• **WORK INSTRUCTIONS**: Would you write out each line of the material below exactly, skipping every picture?

Segment Start: EXERCISE INPUTS

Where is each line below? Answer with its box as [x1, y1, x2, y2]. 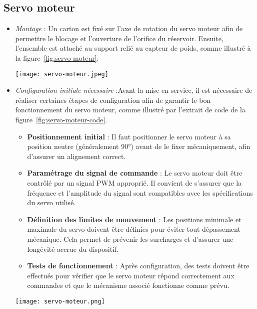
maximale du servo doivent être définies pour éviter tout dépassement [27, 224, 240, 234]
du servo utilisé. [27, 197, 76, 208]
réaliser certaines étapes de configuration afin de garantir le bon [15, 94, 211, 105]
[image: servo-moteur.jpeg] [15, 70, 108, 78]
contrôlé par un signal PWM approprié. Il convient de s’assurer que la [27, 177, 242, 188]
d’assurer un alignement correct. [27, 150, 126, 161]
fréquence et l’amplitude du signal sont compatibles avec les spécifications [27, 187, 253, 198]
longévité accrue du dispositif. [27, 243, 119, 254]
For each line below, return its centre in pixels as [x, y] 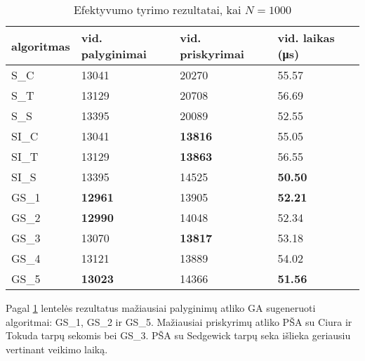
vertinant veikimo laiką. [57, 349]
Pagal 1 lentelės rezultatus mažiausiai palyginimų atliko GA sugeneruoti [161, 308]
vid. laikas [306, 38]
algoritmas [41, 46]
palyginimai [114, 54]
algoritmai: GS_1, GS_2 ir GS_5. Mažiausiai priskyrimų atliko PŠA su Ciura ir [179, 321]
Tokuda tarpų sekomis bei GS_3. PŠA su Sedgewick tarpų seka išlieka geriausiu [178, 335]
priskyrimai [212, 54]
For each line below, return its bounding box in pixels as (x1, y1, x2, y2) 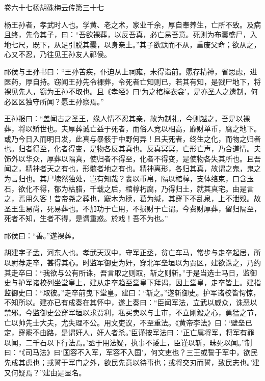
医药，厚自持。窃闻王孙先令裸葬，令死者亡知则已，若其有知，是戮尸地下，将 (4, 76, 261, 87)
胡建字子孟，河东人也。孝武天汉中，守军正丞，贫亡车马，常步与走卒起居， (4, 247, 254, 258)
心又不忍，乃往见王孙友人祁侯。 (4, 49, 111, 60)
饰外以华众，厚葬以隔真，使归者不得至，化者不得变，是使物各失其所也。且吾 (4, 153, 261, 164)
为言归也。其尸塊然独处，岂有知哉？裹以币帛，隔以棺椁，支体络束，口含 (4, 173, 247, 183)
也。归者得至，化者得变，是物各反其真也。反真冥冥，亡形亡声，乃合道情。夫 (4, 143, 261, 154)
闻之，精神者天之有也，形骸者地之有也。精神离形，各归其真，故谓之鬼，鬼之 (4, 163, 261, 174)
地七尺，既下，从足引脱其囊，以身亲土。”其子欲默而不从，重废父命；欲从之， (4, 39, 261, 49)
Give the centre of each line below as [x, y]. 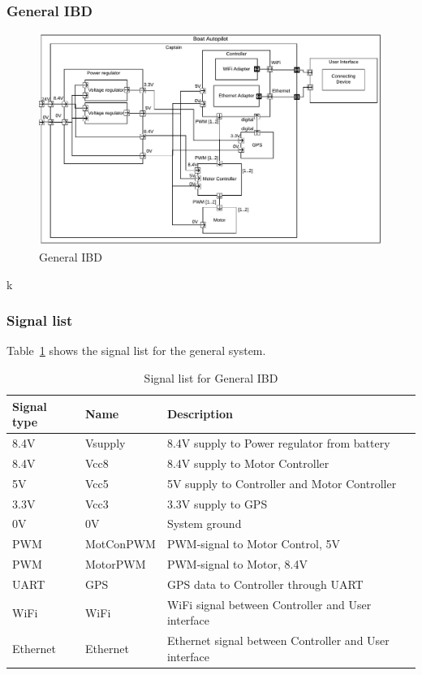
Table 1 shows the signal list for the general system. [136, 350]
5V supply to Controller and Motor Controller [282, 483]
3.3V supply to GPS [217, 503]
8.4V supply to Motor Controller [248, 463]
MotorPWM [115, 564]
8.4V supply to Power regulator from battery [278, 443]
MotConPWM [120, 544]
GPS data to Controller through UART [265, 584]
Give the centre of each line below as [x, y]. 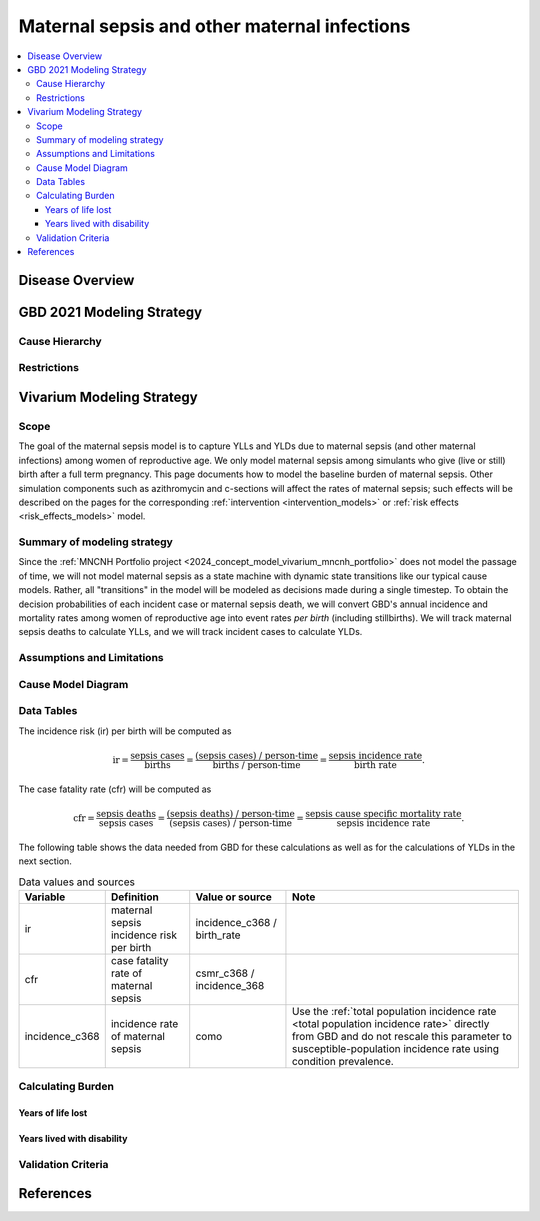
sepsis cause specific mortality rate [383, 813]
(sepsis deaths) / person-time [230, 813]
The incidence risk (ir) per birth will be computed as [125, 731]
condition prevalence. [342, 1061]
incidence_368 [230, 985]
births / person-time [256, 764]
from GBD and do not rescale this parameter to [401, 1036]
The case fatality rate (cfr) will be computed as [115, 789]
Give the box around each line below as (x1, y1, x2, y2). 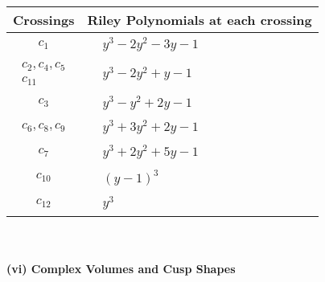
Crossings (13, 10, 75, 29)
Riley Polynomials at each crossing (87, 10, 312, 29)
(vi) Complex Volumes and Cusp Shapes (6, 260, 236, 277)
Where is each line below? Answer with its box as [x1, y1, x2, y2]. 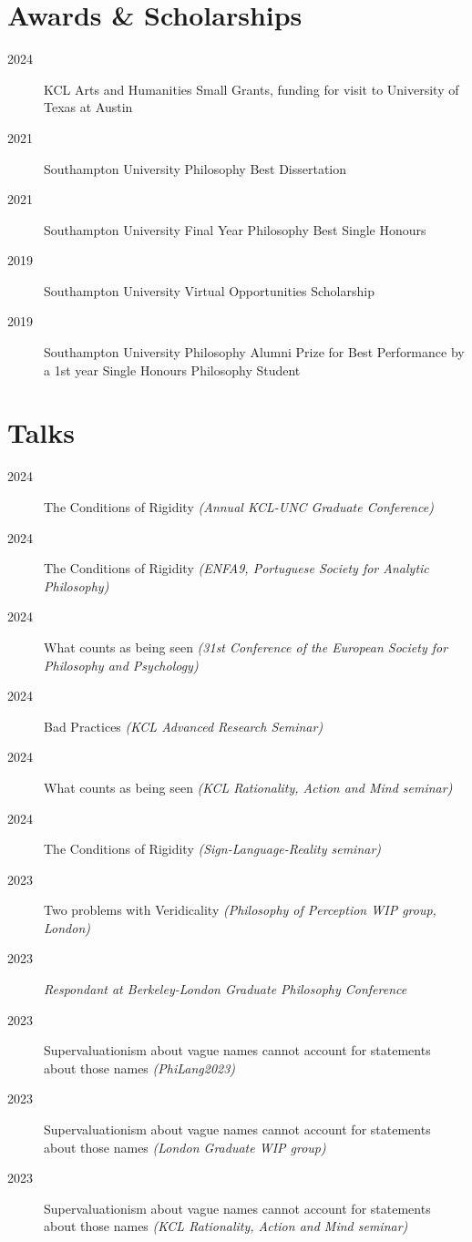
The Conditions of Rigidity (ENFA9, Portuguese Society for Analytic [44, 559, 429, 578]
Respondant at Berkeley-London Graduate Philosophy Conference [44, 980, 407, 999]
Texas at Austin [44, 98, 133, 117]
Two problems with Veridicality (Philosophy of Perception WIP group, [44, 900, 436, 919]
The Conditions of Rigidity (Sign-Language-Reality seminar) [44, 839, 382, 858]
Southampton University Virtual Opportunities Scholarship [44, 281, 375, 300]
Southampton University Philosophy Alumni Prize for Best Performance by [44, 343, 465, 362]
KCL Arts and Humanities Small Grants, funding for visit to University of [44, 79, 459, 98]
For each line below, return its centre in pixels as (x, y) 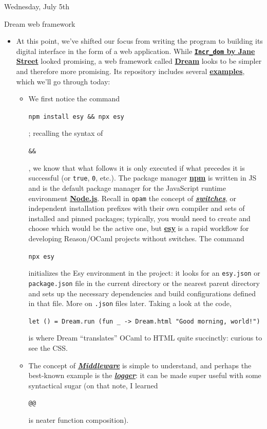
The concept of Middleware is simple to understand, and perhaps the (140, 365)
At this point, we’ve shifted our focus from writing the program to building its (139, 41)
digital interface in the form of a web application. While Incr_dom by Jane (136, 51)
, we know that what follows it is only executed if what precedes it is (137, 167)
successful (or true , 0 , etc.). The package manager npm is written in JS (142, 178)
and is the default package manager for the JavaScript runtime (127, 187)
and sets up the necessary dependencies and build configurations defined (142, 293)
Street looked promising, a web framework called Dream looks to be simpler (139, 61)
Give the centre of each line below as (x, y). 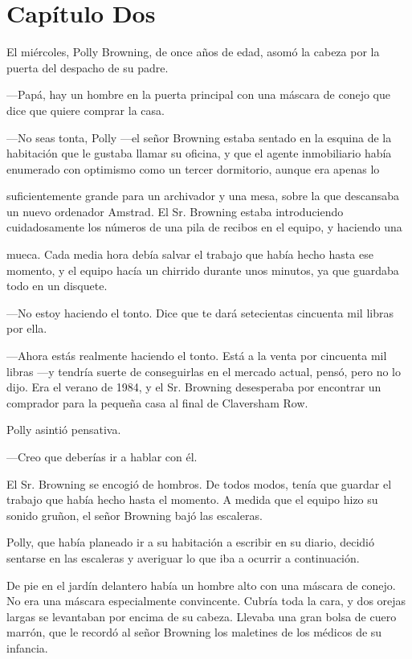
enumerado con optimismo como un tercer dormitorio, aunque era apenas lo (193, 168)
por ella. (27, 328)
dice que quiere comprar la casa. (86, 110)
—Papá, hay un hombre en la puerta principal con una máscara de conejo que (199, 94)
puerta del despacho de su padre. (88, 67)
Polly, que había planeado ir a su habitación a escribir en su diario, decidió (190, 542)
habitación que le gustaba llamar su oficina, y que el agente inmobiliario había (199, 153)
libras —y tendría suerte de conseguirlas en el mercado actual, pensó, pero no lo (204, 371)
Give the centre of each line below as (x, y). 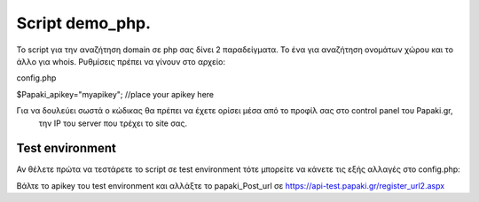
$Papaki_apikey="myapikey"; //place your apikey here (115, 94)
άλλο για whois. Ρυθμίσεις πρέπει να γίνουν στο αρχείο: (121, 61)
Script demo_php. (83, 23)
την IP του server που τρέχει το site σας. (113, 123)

Segment End: EXERCISE INPUTS

• **SOLVED EXERCISE**:
Where is each line below? Answer with its box as [x1, y1, x2, y2]. 
maximale du servo doivent être définies pour éviter tout dépassement [27, 224, 240, 234]
du servo utilisé. [27, 197, 76, 208]
réaliser certaines étapes de configuration afin de garantir le bon [15, 94, 211, 105]
[image: servo-moteur.jpeg] [15, 70, 108, 78]
contrôlé par un signal PWM approprié. Il convient de s’assurer que la [27, 177, 242, 188]
d’assurer un alignement correct. [27, 150, 126, 161]
fréquence et l’amplitude du signal sont compatibles avec les spécifications [27, 187, 253, 198]
longévité accrue du dispositif. [27, 243, 119, 254]
For each line below, return its centre in pixels as [x, y] 
vertinant veikimo laiką. [57, 349]
Pagal 1 lentelės rezultatus mažiausiai palyginimų atliko GA sugeneruoti [161, 308]
vid. laikas [306, 38]
algoritmas [41, 46]
palyginimai [114, 54]
algoritmai: GS_1, GS_2 ir GS_5. Mažiausiai priskyrimų atliko PŠA su Ciura ir [179, 321]
Tokuda tarpų sekomis bei GS_3. PŠA su Sedgewick tarpų seka išlieka geriausiu [178, 335]
priskyrimai [212, 54]
For each line below, return its bounding box in pixels as (x1, y1, x2, y2) 
医药，厚自持。窃闻王孙先令裸葬，令死者亡知则已，若其有知，是戮尸地下，将 (4, 76, 261, 87)
胡建字子孟，河东人也。孝武天汉中，守军正丞，贫亡车马，常步与走卒起居， (4, 247, 254, 258)
心又不忍，乃往见王孙友人祁侯。 (4, 49, 111, 60)
饰外以华众，厚葬以隔真，使归者不得至，化者不得变，是使物各失其所也。且吾 (4, 153, 261, 164)
为言归也。其尸塊然独处，岂有知哉？裹以币帛，隔以棺椁，支体络束，口含 (4, 173, 247, 183)
也。归者得至，化者得变，是物各反其真也。反真冥冥，亡形亡声，乃合道情。夫 (4, 143, 261, 154)
闻之，精神者天之有也，形骸者地之有也。精神离形，各归其真，故谓之鬼，鬼之 (4, 163, 261, 174)
地七尺，既下，从足引脱其囊，以身亲土。”其子欲默而不从，重废父命；欲从之， (4, 39, 261, 49)
Give the centre of each line below as [x, y]. 
Table 1 shows the signal list for the general system. [136, 350]
5V supply to Controller and Motor Controller [282, 483]
3.3V supply to GPS [217, 503]
8.4V supply to Motor Controller [248, 463]
MotorPWM [115, 564]
8.4V supply to Power regulator from battery [278, 443]
MotConPWM [120, 544]
GPS data to Controller through UART [265, 584]
Give the centre of each line below as [x, y]. 
sepsis cause specific mortality rate [383, 813]
(sepsis deaths) / person-time [230, 813]
The incidence risk (ir) per birth will be computed as [125, 731]
condition prevalence. [342, 1061]
incidence_368 [230, 985]
births / person-time [256, 764]
from GBD and do not rescale this parameter to [401, 1036]
The case fatality rate (cfr) will be computed as [115, 789]
Give the box around each line below as (x1, y1, x2, y2). 
Crossings (13, 10, 75, 29)
Riley Polynomials at each crossing (87, 10, 312, 29)
(vi) Complex Volumes and Cusp Shapes (6, 260, 236, 277)
Where is each line below? Answer with its box as [x1, y1, x2, y2]. 
The Conditions of Rigidity (ENFA9, Portuguese Society for Analytic [44, 559, 429, 578]
Respondant at Berkeley-London Graduate Philosophy Conference [44, 980, 407, 999]
Texas at Austin [44, 98, 133, 117]
Two problems with Veridicality (Philosophy of Perception WIP group, [44, 900, 436, 919]
The Conditions of Rigidity (Sign-Language-Reality seminar) [44, 839, 382, 858]
Southampton University Virtual Opportunities Scholarship [44, 281, 375, 300]
Southampton University Philosophy Alumni Prize for Best Performance by [44, 343, 465, 362]
KCL Arts and Humanities Small Grants, funding for visit to University of [44, 79, 459, 98]
For each line below, return its centre in pixels as (x, y) 
The concept of Middleware is simple to understand, and perhaps the (140, 365)
At this point, we’ve shifted our focus from writing the program to building its (139, 41)
digital interface in the form of a web application. While Incr_dom by Jane (136, 51)
, we know that what follows it is only executed if what precedes it is (137, 167)
successful (or true , 0 , etc.). The package manager npm is written in JS (142, 178)
and is the default package manager for the JavaScript runtime (127, 187)
and sets up the necessary dependencies and build configurations defined (142, 293)
Street looked promising, a web framework called Dream looks to be simpler (139, 61)
Give the centre of each line below as (x, y). 
enumerado con optimismo como un tercer dormitorio, aunque era apenas lo (193, 168)
por ella. (27, 328)
dice que quiere comprar la casa. (86, 110)
—Papá, hay un hombre en la puerta principal con una máscara de conejo que (199, 94)
puerta del despacho de su padre. (88, 67)
Polly, que había planeado ir a su habitación a escribir en su diario, decidió (190, 542)
habitación que le gustaba llamar su oficina, y que el agente inmobiliario había (199, 153)
libras —y tendría suerte de conseguirlas en el mercado actual, pensó, pero no lo (204, 371)
Give the centre of each line below as (x, y). 
$Papaki_apikey="myapikey"; //place your apikey here (115, 94)
άλλο για whois. Ρυθμίσεις πρέπει να γίνουν στο αρχείο: (121, 61)
Script demo_php. (83, 23)
την IP του server που τρέχει το site σας. (113, 123)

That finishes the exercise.